The Sorted KiwiSaver fund finder can help you determine the right fund for you based on how soon you intend to use your KiwiSaver money, your comfort level with gain or loss, and your attitude towards ups and downs in value of your KiwiSaver fund. 

2. Keep an eye on KiwiSaver fees 

The fees you pay can make a big difference to the amount you have when you retire. This is especially true if you’re in KiwiSaver for many years. You won’t believe how much these add up to over time! Sorted’s KiwiSaver fund finder allows you to compare the fees across different funds and providers.  

KiwiSaver fees are one area in which it’s not necessarily true that ‘you get what you pay for’. In fact, it’s more like ‘you don’t get what you pay for’, since fees are subtracted from the overall return, so the lower the fee, the more money ‘returns’ to you. 

Higher fees don’t necessarily mean higher returns or better service. When fund managers buy and sell shares, and sometimes other assets, they manage this in either an active or a passive way. Active managers usually trade shares frequently, looking to enhance their returns, whereas passive managers simply buy and hold a range of shares – often the shares in a market index such as the NZX 50. Active management costs more, so the fees tend to be higher. 

It pays to do your research to find out whether the fees are worth it for you.
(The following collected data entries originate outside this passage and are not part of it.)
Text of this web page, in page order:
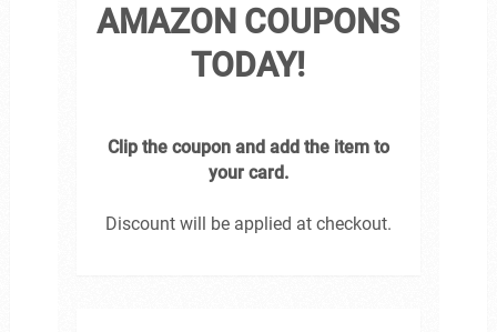
AMAZON COUPONS
TODAY!
Clip the coupon and add the item to
your card.
Discount will be applied at checkout.
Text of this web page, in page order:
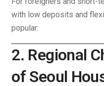
with low deposits and
popular.
2. Regional
of Seoul
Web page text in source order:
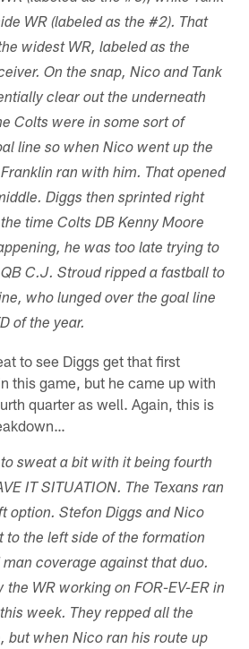
WR (labeled as the #2). That
widest WR, labeled as the
On the snap, Nico and Tank
clear out the underneath
Colts were in some sort of
line so when Nico went up the
ran with him. That opened
Diggs then sprinted right
time Colts DB Kenny Moore
he was too late trying to
C.J. Stroud ripped a fastball to
who lunged over the goal line
of the year.
to see Diggs get that first
this game, but he came up with
quarter as well. Again, this is
sweat a bit with it being fourth
IT SITUATION. The Texans ran
option. Stefon Diggs and Nico
to the left side of the formation
coverage against that duo.
WR working on FOR-EV-ER in
week. They repped all the
but when Nico ran his route up
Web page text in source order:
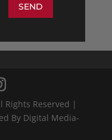
SEND
Rights Reserved |
By Digital Media-
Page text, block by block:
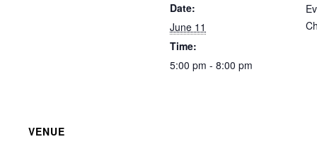
Date:
June 11
Time:
5:00 pm - 8:00 pm
VENUE
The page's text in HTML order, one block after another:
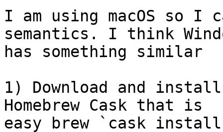
I am using macOS so I
semantics. I think
has something similar
1) Download and
Homebrew Cask that is
easy brew `cask
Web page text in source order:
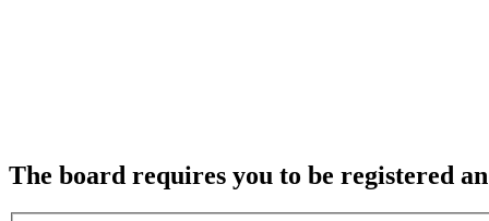
The board requires you to be registered
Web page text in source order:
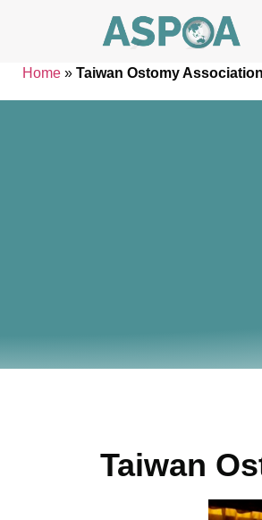
Home » Taiwan Ostomy
Taiwan
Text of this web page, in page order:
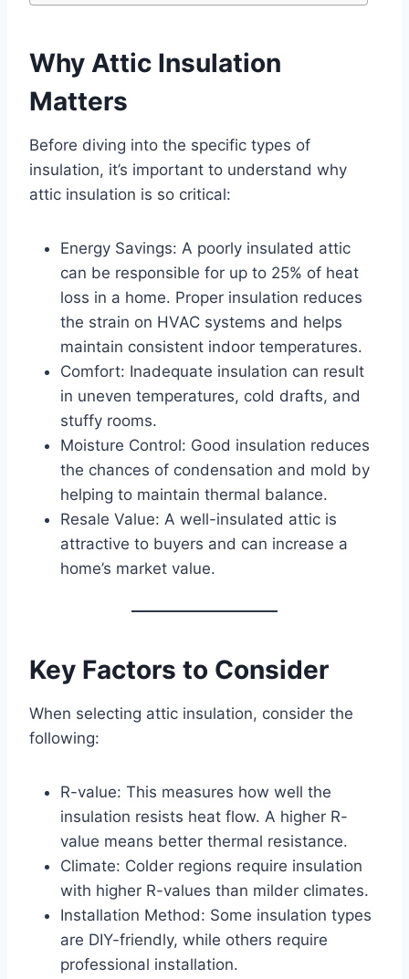
Why Attic Insulation
Matters
Before diving into the specific types of
insulation, it’s important to understand why
attic insulation is so critical:
Energy Savings: A poorly insulated attic
can be responsible for up to 25% of heat
loss in a home. Proper insulation reduces
the strain on HVAC systems and helps
maintain consistent indoor temperatures.
Comfort: Inadequate insulation can result
in uneven temperatures, cold drafts, and
stuffy rooms.
Moisture Control: Good insulation reduces
the chances of condensation and mold by
helping to maintain thermal balance.
Resale Value: A well-insulated attic is
attractive to buyers and can increase a
home’s market value.
Key Factors to Consider
When selecting attic insulation, consider the
following:
R-value: This measures how well the
insulation resists heat flow. A higher R-
value means better thermal resistance.
Climate: Colder regions require insulation
with higher R-values than milder climates.
Installation Method: Some insulation types
are DIY-friendly, while others require
professional installation.
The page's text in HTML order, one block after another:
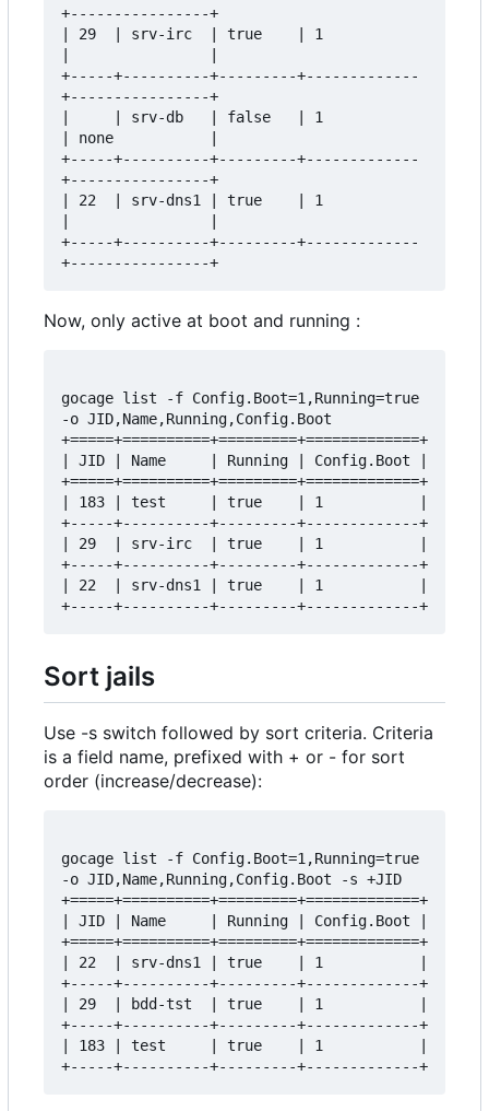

Even if they seem tiny percentages, over 40 or 50 years, fees can add up to more than $100,000, so you’ll want to make sure you’re getting your money’s worth.  

3. Make sure your provider offers the services you need

When it comes to telling you how fast your KiwiSaver account is growing, helping you decide which fund to be in, or offering alternatives or assistance, some providers give you more of a hand than others.  

The level of service you want can be an important factor in choosing a KiwiSaver fund. For the fees we pay, each KiwiSaver provider invests our money and offers help and communications that help us stay on top of our investing. 

Sorted surveys KiwiSaver providers every six months on how many important services they offer, then scores how well they compare. You can see the ratings in our KiwiSaver fund finder

4. Take returns into account 

You may be surprised that returns aren’t the first thing on this list. Sure, returns (after fees) are the most important measure of our results and how much our money has grown, but although returns can show us how a KiwiSaver fund has performed in the past, they don’t show how they’re going to perform in the future, so it’s important not to switch funds based on past returns.  

That said, if you see consistently poor returns while comparing KiwiSaver funds, it may be a sign of poor management. Make sure to take returns into account but take the longest-term view of how the fund has performed over time (and only after you’ve looked at its risk level, fees and services).  

5. Does your KiwiSaver fund align with what you believe in? 

Because KiwiSaver tends to be a pretty hands-off investment, it’s easy to forget that your money is being invested in specific companies and helping them grow. 

Have you ever considered whether your money is backing companies that align with your values? If you haven’t, you could be helping to fund businesses that violate human rights, are cruel to animals, are not climate-friendly or produce weapons.  

We all care deeply about different things, so have a think about what’s most important to you and check your KiwiSaver aligns. 

Mindful Money has some great information on the ethical profiles of different KiwiSaver funds, including a fund checker that shows you what’s in your fund.  

How to change your fund  

If you decide you do want to change your KiwiSaver fund, it’s easy to switch – either to another fund with your existing provider, or to another provider entirely. If it's with your current provider, you may be able to switch funds online. 

If you’re joining another KiwiSaver provider, just contact them directly. You’ll need to fill out a membership application, but they do most of the heavy lifting to get everything in order. They’ll tell Inland Revenue and arrange for your funds to be transferred, which typically takes between 10 and 35 days. 

Within a few weeks, your money will be flowing into your new fund for your future.